Exercise requirements: Pictures are to be dropped, and only the lines from the one containing "Where would you" through the end of the data below are to be reproduced as written.

Data extracts:
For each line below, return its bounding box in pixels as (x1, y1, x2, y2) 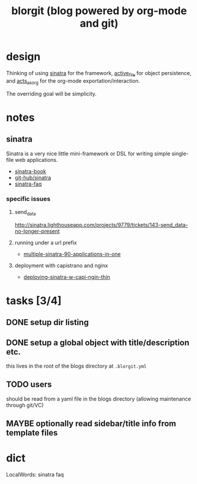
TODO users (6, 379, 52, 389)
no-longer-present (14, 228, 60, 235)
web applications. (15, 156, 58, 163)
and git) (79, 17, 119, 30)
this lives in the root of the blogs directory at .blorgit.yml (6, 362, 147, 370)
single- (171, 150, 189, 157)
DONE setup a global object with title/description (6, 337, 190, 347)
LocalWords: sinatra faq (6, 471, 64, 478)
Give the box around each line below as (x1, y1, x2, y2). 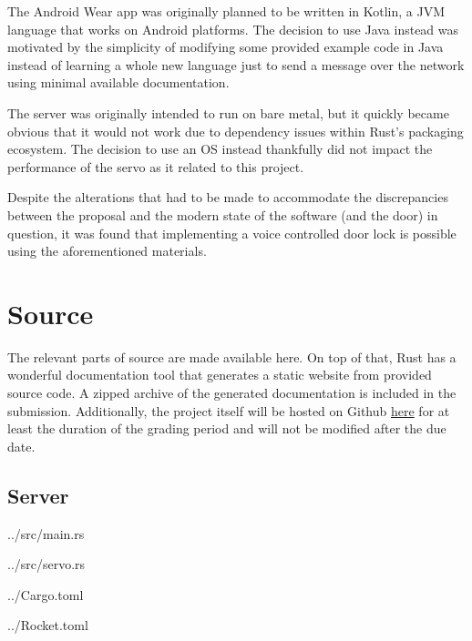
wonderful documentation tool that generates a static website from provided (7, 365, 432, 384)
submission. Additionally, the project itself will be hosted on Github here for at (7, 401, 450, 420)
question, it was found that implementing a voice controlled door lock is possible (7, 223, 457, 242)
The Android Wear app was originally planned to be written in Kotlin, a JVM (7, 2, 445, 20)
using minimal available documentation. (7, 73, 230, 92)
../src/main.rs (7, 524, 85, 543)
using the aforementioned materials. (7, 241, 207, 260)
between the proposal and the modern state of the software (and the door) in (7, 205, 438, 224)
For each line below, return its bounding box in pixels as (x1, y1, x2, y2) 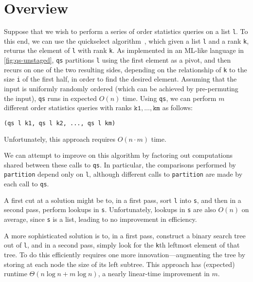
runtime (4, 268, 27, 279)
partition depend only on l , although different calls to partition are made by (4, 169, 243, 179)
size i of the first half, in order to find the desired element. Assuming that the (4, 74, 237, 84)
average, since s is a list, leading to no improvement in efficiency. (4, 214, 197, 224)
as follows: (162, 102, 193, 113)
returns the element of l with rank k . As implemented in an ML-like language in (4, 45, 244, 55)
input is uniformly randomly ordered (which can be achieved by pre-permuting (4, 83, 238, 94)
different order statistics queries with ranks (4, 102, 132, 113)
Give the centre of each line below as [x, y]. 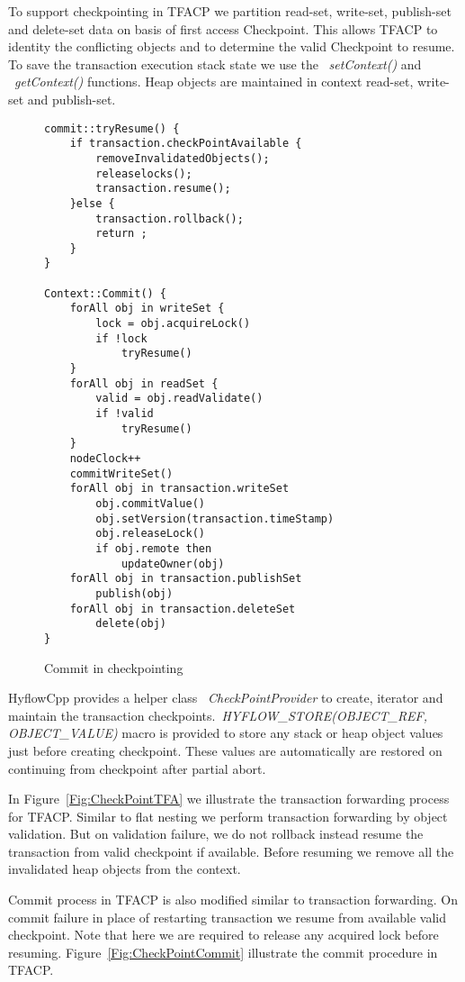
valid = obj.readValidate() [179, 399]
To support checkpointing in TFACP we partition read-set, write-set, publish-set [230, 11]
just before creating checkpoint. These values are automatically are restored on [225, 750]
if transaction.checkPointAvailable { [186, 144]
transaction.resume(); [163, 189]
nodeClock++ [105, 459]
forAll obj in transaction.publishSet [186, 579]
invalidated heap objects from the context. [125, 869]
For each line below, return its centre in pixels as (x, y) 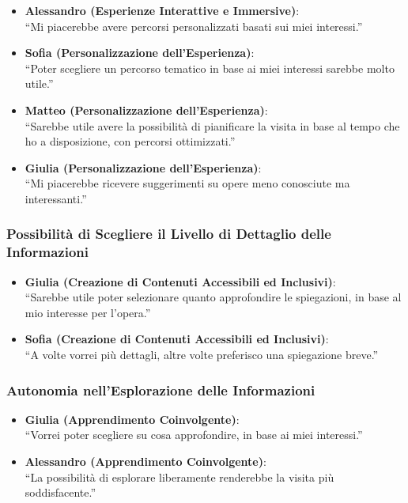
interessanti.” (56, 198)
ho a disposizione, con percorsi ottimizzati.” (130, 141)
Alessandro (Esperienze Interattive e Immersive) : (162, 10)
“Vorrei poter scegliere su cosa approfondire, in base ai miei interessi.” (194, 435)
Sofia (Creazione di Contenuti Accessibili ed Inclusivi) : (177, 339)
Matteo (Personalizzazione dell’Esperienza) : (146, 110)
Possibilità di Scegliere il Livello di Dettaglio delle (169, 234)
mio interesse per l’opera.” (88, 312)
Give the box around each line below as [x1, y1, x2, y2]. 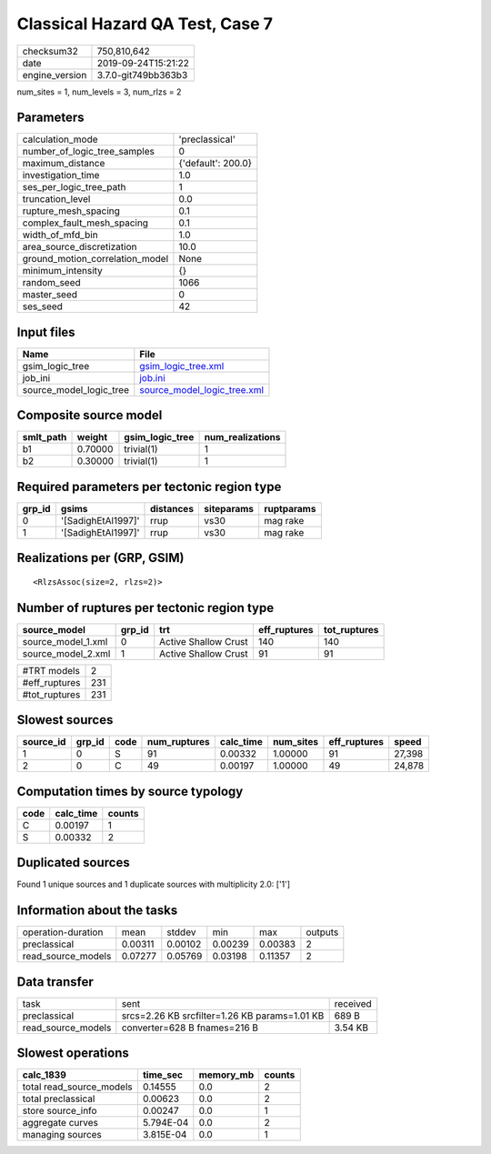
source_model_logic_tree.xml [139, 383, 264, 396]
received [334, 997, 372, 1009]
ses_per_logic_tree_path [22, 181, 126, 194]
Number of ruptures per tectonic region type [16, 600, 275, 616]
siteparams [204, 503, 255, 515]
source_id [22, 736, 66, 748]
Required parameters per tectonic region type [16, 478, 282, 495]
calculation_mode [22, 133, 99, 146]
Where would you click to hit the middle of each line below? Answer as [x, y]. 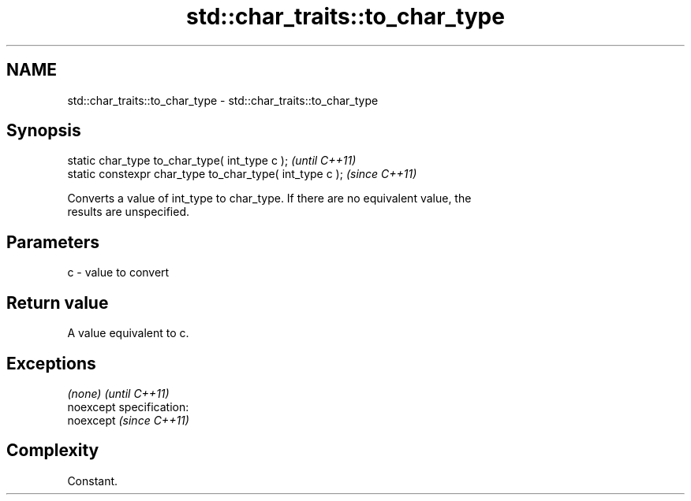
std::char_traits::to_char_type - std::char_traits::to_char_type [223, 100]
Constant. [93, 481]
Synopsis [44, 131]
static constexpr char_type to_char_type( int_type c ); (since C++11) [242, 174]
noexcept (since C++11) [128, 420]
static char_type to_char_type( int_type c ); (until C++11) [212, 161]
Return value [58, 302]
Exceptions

Result of the exercise:
Where would you click to hit the middle of each line below? Answer as [x, y]. 
std::char_traits::to_char_type - std::char_traits::to_char_type [223, 100]
Constant. [93, 481]
Synopsis [44, 131]
static constexpr char_type to_char_type( int_type c ); (since C++11) [242, 174]
noexcept (since C++11) [128, 420]
static char_type to_char_type( int_type c ); (until C++11) [212, 161]
Return value [58, 302]
Exceptions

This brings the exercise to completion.